Bigger companies often have different pay scales. We compare median salaries by company size.


In [None]:
size_order = ["S", "M", "L"]
size_salary = (
    df.groupby("company_size")["salary_in_usd"]
    .median()
    .reindex(size_order)
)

size_salary.plot(kind="bar")
plt.title("Median Salary by Company Size")
plt.ylabel("Median Salary (USD)")
plt.xlabel("Company Size")
plt.xticks(rotation=0)
plt.show()


# 11. Simple salary band classification

## 9. Simple salary band classification (optional)

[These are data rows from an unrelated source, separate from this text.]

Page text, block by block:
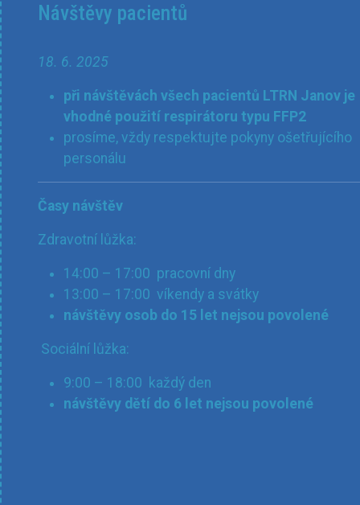
Návštěvy pacientů
18. 6. 2025
při návštěvách všech pacientů LTRN Janov je
vhodné použití respirátoru typu FFP2
prosíme, vždy respektujte pokyny ošetřujícího
personálu
Časy návštěv
Zdravotní lůžka:
14:00 – 17:00 pracovní dny
13:00 – 17:00 víkendy a svátky
návštěvy osob do 15 let nejsou povolené
Sociální lůžka:
9:00 – 18:00 každý den
návštěvy dětí do 6 let nejsou povolené
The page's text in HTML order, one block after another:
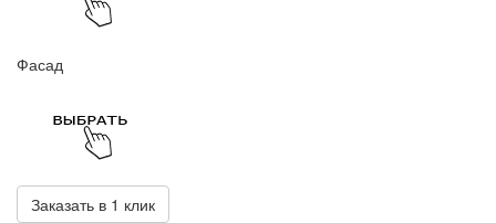
Фасад
Заказать в 1 клик
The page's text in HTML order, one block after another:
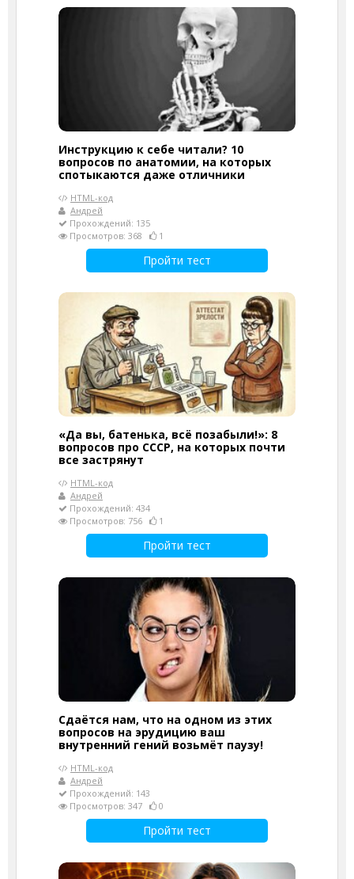
Инструкцию к себе читали? 10
вопросов по анатомии, на которых
спотыкаются даже отличники
HTML-код
Андрей
Прохождений: 135
Просмотров: 368
1
Пройти тест
«Да вы, батенька, всё позабыли!»: 8
вопросов про СССР, на которых почти
все застрянут
HTML-код
Андрей
Прохождений: 434
Просмотров: 756
1
Пройти тест
Сдаётся нам, что на одном из этих
вопросов на эрудицию ваш
внутренний гений возьмёт паузу!
HTML-код
Андрей
Прохождений: 143
Просмотров: 347
0
Пройти тест
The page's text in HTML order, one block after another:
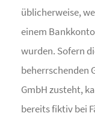
üblicherweise,
einem
wurden. Sofern
beherrschenden
GmbH zusteht,
bereits fiktiv bei
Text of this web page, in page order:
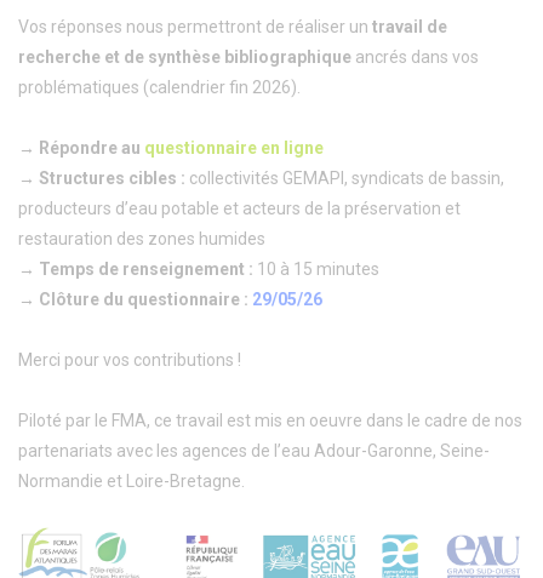
Vos réponses nous permettront de réaliser un travail de
recherche et de synthèse bibliographique ancrés dans vos
problématiques (calendrier fin 2026).
→ Répondre au questionnaire en ligne
→ Structures cibles : collectivités GEMAPI, syndicats de bassin,
producteurs d’eau potable et acteurs de la préservation et
restauration des zones humides
→ Temps de renseignement : 10 à 15 minutes
→ Clôture du questionnaire : 29/05/26
Merci pour vos contributions !
Piloté par le FMA, ce travail est mis en oeuvre dans le cadre de nos
partenariats avec les agences de l’eau Adour-Garonne, Seine-
Normandie et Loire-Bretagne.
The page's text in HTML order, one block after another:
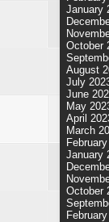
January
October
August
July
June
May
April
March
January
October
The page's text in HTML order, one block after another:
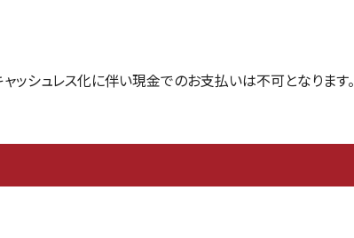
ッシュレス化に伴い現金でのお支払いは不可となります。
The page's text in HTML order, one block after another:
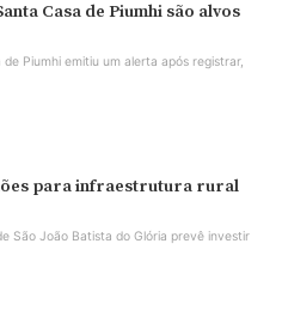
Casa de Piumhi são alvos
Piumhi emitiu um alerta após registrar,
para infraestrutura rural
São João Batista do Glória prevê investir
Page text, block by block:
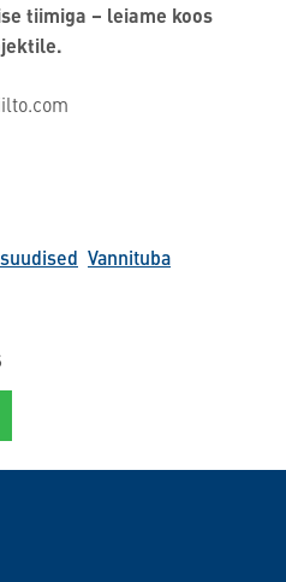
tiimiga – leiame koos
Vannituba
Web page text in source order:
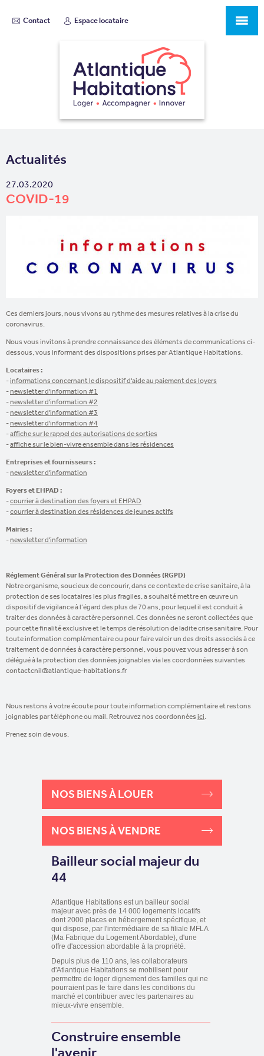
Contact Espace locataire
Actualités
27.03.2020
COVID-19
Ces derniers jours, nous vivons au rythme des mesures relatives à la crise du
coronavirus.
Nous vous invitons à prendre connaissance des éléments de communications ci-
dessous, vous informant des dispositions prises par Atlantique Habitations.
Locataires :
-informations concernant le dispositif d'aide au paiement des loyers
-newsletter d'information #1
-newsletter d'information #2
-newsletter d'information #3
-newsletter d'information #4
-affiche sur le rappel des autorisations de sorties
-affiche sur le bien-vivre ensemble dans les résidences
Entreprises et fournisseurs :
-newsletter d'information
Foyers et EHPAD :
-courrier à destination des foyers et EHPAD
-courrier à destination des résidences de jeunes actifs
Mairies :
-newsletter d'information
Réglement Général sur la Protection des Données (RGPD)
Notre organisme, soucieux de concourir, dans ce contexte de crise sanitaire, à la
protection de ses locataires les plus fragiles, a souhaité mettre en œuvre un
dispositif de vigilance à l’égard des plus de 70 ans, pour lequel il est conduit à
traiter des données à caractère personnel. Ces données ne seront collectées que
pour cette finalité exclusive et le temps de résolution de ladite crise sanitaire. Pour
toute information complémentaire ou pour faire valoir un des droits associés à ce
traitement de données à caractère personnel, vous pouvez vous adresser à son
délégué à la protection des données joignables via les coordonnées suivantes
contactcnil@atlantique-habitations.fr
Nous restons à votre écoute pour toute information complémentaire et restons
joignables par téléphone ou mail. Retrouvez nos coordonnéesici.
Prenez soin de vous.
NOS BIENS À LOUER
NOS BIENS À VENDRE
Bailleur social majeur du
44
Atlantique Habitations est un bailleur social
majeur avec près de 14 000 logements locatifs
dont 2000 places en hébergement spécifique, et
qui dispose, par l'intermédiaire de sa filiale MFLA
(Ma Fabrique du Logement Abordable), d'une
offre d'accession abordable à la propriété.
Depuis plus de 110 ans, les collaborateurs
d'Atlantique Habitations se mobilisent pour
permettre de loger dignement des familles qui ne
pourraient pas le faire dans les conditions du
marché et contribuer avec les partenaires au
mieux-vivre ensemble.
Construire ensemble
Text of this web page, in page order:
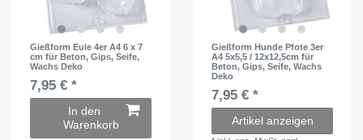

As a small ML exercise, we can create salary bands (Low / Medium / High) and train a simple classifier. This is optional but shows how to go from EDA to a basic model.


In [None]:
# create salary bands based on quantiles
q1, q2 = df["salary_in_usd"].quantile([0.33, 0.66])

def salary_band(s):
    if s <= q1:
        return "Low"
    elif s <= q2:
        return "Medium"
    else:
        return "High"

df["salary_band"] = df["salary_in_usd"].apply(salary_band)
df["salary_band"].value_counts()


In [None]:
from sklearn.model_selection import train_test_split
from sklearn.preprocessing import OneHotEncoder
from sklearn.compose import ColumnTransformer
from sklearn.pipeline import Pipeline
from sklearn.metrics import classification_report, confusion_matrix
from sklearn.ensemble import RandomForestClassifier

# choose a few useful features
features = ["experience_level", "employment_type", "job_title",
            "employee_residence", "remote_type", "company_size"]

X = df[features]
y = df["salary_band"]

X_train, X_test, y_train, y_test = train_test_split(
    X, y, test_size=0.2, random_state=42, stratify=y
)

cat_features = features

preprocess = ColumnTransformer(
    transformers=[
        ("cat", OneHotEncoder(handle_unknown="ignore"), cat_features)
    ]
)

model = RandomForestClassifier(
    n_estimators=200, random_state=42, n_jobs=-1
)

clf = Pipeline(steps=[("preprocess", preprocess),
                     ("model", model)])

clf.fit(X_train, y_train)

y_pred = clf.predict(X_test)

print(classification_report(y_test, y_pred))


In [None]:
cm = confusion_matrix(y_test, y_pred, labels=["Low", "Medium", "High"])
sns.heatmap(cm, annot=True, fmt="d", cmap="Blues",
            xticklabels=["Low", "Medium", "High"],
            yticklabels=["Low", "Medium", "High"])
plt.xlabel("Predicted")
plt.ylabel("Actual")
plt.title("Confusion Matrix – Salary Band Classifier")
plt.show()


# 12. Final conclusions 

## 10. Key insights & conclusions

- Senior and executive roles have significantly higher median salaries than entry‑level and mid‑level positions.
- Among the top 10 job titles, roles such as `<replace_with_top_role>` show the highest median salaries.
- Certain countries (e.g., `<country_1>`, `<country_2>`) offer higher pay for data and AI roles compared to others.
- Fully remote or hybrid roles may offer competitive or higher salaries than strictly on‑site positions.
- A simple Random Forest model can reasonably classify salary bands (Low/Medium/High) based on features like experience level, job title, location and company size.

**Next steps:**
- Perform more detailed feature importance analysis.
- Try other models (Gradient Boosting, XGBoost).
- Build an interactive dashboard or deploy a small app that lets users explore salary ranges by role, level and country.